In a dissenting opinion Judges Cremona, Thor Vilhjalmsson, Walsh, Macdonald, Bernhardt, De Meyer, Martens, Foighel and Morenilla considered:

(1) that protection under the ECHR would be meaningless if a state could extradite or expel someone without the prior possibility of clarifying the consequences;

(2) that the procedural guarantees in Art 25 presupposes the individual's opportunity to have an application considered more closely by the ECHR organs and to have his rights finally protected if necessary;

(3) that, while the lodging of an application does not automatically prevent consideration of whether to enforce a decision to expel or extradite, an indication under r36 gives the government the assurance that the application is of great importance and will be investigated speedily and it is, therefore, binding as the only means to protect the applicant from a possible violation causing irreparable harm;

(4) that the fact that C V was not tortured and could take the necessary steps before the ECHR organs is not relevant as the critical date was that of his expulsion when a grave violation of human rights could not be excluded and the Commission had indicated that closer examination appeared necessary; and

(5) that the expulsion after the r36 indication was incompatible with Art 25.

In a separate opinion Judge De Meyer considered that there was a violation of Art 3 in that there were grounds for believing that C V's expulsion to Chile was likely to expose him to a real risk of being subjected to torture or inhuman or degrading treatment or punishment.

[Adapted from  INTERIGHTS summary, with permission]

"84. In the present case the first applicant was considered to be suffering from a post-traumatic stress disorder prior to his expulsion and his mental health appeared to deteriorate following his return to Chile (see paragraphs 27 and 44 above). However, it results from the finding in paragraph 82 that no substantial basis has been shown for his fears. Accordingly the Court does not consider that the first applicant’s expulsion exceeded the threshold set by Article 3 (art. 3)." Paragraph 84.

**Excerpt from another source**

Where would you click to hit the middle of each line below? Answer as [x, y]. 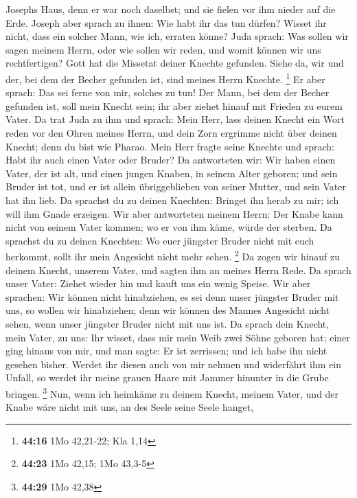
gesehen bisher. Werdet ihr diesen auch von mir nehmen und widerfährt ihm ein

88. As noted by both the Government and the Commission, the expulsion of all three applicants was ordered by the Swedish Government but the second and third applicants went into hiding and have so remained in order to evade enforcement of the order (see paragraph 33 above). Moreover, the evidence adduced does not show that there were obstacles to establishing family life in their home country (see, mutatis mutandis, the Abdulaziz, Cabales and Balkandali judgment of 28 May 1985, Series A no. 94, p. 34, § 68). The Court refers in this respect to its finding concerning the applicants’ complaints under Article 3 (art. 3) (see paragraph 86 above). In these circumstances responsibility for the resulting separation of the family cannot be imputed to Sweden.

89. Accordingly there has been no "lack of respect" for the applicants’ family life in breach of Article 8 (art. 8)." Paragraphs 88-89.